4. De opdrachtgever is gerechtigd om in plaats van toe te stemmen in een vergoeding het werk te beperken, te vereenvoudigen of te beëindigen. Het bedrag dat de opdrachtgever in dit geval is verschuldigd zal naar maatstaven van redelijkheid en billijkheid worden vastgesteld.

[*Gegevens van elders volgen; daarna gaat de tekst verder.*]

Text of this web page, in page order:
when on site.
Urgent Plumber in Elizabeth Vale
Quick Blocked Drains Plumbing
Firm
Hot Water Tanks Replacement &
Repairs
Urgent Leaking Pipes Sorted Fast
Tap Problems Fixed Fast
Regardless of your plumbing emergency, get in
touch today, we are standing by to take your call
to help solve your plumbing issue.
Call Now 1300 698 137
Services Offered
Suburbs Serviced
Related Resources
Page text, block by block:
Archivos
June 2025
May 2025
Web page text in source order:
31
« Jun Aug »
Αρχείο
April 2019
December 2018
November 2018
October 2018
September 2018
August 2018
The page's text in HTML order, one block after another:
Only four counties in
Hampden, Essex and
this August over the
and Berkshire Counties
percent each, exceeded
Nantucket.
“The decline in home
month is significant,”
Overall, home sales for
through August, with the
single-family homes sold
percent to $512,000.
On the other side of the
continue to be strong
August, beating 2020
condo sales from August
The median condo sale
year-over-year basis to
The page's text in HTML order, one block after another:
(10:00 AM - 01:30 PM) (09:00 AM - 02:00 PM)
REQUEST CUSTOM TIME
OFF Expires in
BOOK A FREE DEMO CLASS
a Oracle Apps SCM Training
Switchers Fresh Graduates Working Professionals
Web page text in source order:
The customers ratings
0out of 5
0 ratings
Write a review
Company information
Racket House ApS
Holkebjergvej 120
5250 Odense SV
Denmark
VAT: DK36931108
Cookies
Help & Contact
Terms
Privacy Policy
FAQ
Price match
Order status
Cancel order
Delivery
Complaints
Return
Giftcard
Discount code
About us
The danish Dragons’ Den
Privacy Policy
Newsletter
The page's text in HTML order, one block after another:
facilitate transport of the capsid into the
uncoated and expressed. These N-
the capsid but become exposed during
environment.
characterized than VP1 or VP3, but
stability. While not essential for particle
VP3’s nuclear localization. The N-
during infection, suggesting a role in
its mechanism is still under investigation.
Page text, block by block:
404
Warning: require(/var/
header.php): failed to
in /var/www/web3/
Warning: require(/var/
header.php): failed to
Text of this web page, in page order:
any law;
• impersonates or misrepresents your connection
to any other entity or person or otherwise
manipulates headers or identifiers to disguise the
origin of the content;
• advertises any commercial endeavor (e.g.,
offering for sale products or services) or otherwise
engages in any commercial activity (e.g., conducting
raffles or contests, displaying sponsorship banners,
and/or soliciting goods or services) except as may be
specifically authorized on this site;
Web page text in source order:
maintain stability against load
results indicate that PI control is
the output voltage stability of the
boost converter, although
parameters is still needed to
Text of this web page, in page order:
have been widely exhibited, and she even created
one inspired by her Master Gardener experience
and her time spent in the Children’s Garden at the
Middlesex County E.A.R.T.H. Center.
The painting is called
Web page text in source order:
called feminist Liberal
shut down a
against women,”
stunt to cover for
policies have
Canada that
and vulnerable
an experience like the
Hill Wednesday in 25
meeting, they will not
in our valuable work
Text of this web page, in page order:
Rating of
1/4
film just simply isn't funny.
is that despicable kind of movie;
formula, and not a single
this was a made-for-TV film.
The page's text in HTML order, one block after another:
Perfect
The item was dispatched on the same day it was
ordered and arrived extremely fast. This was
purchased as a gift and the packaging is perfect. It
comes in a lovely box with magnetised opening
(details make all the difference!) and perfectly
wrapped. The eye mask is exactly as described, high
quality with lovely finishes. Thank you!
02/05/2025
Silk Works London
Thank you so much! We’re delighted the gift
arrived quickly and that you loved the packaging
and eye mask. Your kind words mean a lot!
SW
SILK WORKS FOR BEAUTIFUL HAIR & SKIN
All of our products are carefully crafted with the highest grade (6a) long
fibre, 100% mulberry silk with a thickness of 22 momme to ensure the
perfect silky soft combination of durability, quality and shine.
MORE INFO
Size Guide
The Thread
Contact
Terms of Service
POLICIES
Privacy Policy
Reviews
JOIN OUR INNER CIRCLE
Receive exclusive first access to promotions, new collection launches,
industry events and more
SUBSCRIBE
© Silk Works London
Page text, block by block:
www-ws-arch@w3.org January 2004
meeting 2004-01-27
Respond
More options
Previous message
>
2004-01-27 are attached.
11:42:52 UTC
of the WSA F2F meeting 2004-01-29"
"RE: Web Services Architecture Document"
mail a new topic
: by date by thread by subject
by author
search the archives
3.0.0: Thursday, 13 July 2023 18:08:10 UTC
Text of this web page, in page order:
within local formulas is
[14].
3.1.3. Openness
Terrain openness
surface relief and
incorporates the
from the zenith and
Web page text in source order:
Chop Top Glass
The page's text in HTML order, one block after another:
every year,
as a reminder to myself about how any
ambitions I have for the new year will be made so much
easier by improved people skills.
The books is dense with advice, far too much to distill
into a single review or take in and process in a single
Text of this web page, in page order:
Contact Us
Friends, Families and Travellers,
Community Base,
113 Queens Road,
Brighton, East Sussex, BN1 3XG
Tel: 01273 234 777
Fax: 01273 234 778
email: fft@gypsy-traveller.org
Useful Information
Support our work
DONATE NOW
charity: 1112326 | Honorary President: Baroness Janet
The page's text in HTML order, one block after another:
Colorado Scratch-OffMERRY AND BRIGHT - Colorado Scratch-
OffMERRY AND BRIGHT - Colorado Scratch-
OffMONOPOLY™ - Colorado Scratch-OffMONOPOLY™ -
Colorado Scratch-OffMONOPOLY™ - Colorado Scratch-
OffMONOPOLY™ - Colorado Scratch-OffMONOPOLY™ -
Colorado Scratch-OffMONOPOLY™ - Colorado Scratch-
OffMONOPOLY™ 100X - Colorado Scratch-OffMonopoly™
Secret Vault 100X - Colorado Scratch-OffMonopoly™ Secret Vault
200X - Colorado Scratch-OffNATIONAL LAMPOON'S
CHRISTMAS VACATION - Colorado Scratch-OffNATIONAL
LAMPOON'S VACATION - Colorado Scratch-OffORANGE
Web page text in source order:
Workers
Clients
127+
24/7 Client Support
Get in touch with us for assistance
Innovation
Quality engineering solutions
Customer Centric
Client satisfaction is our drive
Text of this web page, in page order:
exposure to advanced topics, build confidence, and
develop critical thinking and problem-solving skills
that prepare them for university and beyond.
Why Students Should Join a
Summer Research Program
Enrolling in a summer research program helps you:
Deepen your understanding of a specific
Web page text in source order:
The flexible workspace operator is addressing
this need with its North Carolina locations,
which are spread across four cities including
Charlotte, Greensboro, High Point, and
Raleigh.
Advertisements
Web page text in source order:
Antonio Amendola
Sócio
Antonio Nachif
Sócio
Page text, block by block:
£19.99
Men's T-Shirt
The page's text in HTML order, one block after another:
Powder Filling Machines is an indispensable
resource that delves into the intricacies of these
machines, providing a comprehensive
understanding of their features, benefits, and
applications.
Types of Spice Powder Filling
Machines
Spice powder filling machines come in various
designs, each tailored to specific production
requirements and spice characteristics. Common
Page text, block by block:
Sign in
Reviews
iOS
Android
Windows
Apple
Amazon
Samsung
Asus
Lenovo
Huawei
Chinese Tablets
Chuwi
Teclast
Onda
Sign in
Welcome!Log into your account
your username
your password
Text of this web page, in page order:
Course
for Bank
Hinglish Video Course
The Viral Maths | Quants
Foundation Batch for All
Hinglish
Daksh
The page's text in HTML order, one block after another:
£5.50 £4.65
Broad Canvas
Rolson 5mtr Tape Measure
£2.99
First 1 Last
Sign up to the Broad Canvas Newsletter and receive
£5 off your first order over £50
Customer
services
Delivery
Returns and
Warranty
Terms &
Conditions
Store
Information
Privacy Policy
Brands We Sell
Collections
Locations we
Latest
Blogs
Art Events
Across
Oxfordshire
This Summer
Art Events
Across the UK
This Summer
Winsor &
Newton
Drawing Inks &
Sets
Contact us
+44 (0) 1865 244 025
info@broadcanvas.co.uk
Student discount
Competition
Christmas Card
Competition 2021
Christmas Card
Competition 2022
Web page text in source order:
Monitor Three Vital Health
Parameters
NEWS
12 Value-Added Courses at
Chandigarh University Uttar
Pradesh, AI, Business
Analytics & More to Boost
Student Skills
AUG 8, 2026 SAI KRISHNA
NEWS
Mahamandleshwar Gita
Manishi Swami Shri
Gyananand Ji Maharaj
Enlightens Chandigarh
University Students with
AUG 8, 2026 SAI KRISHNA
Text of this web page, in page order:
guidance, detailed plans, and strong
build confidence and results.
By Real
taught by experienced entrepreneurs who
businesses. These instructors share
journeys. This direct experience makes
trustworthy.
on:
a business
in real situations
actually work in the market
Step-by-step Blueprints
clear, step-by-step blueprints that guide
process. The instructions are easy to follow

Artikel 6: Meer en minder werk
1. Verrekening van meer en minder werk vindt plaats:
a. in geval van wijzigingen in de overeenkomst dan wel in de voorwaarden van uitvoering;
b. in geval van afwijkingen van de bedragen van de stelposten;
c. in geval van afwijkingen van verrekenbare hoeveelheden;
2. In geval van door de opdrachtgever gewenste wijzigingen in de overeenkomst dan wel in de voorwaarden van uitvoering kan de aannemer slechts dan een verhoging van de prijs vorderen, wanneer hij de opdrachtgever tijdig heeft gewezen op de noodzaak van een daaruit voortvloeiende prijsverhoging, tenzij de opdrachtgever die noodzaak uit zichzelf had moeten begrijpen.
3. Wijzigingen in de overeenkomst dan wel de voorwaarden van uitvoering zullen - behoudens spoedeisende omstandigheden - schriftelijk of elektronisch worden overeengekomen. Het gemis van een schriftelijke of elektronische opdracht laat de aanspraken van de aannemer en van de opdrachtgever op verrekening van meer en minder werk onverlet. Bij gebreke van een schriftelijke opdracht rust het bewijs van de wijziging op degene die de aanspraak maakt.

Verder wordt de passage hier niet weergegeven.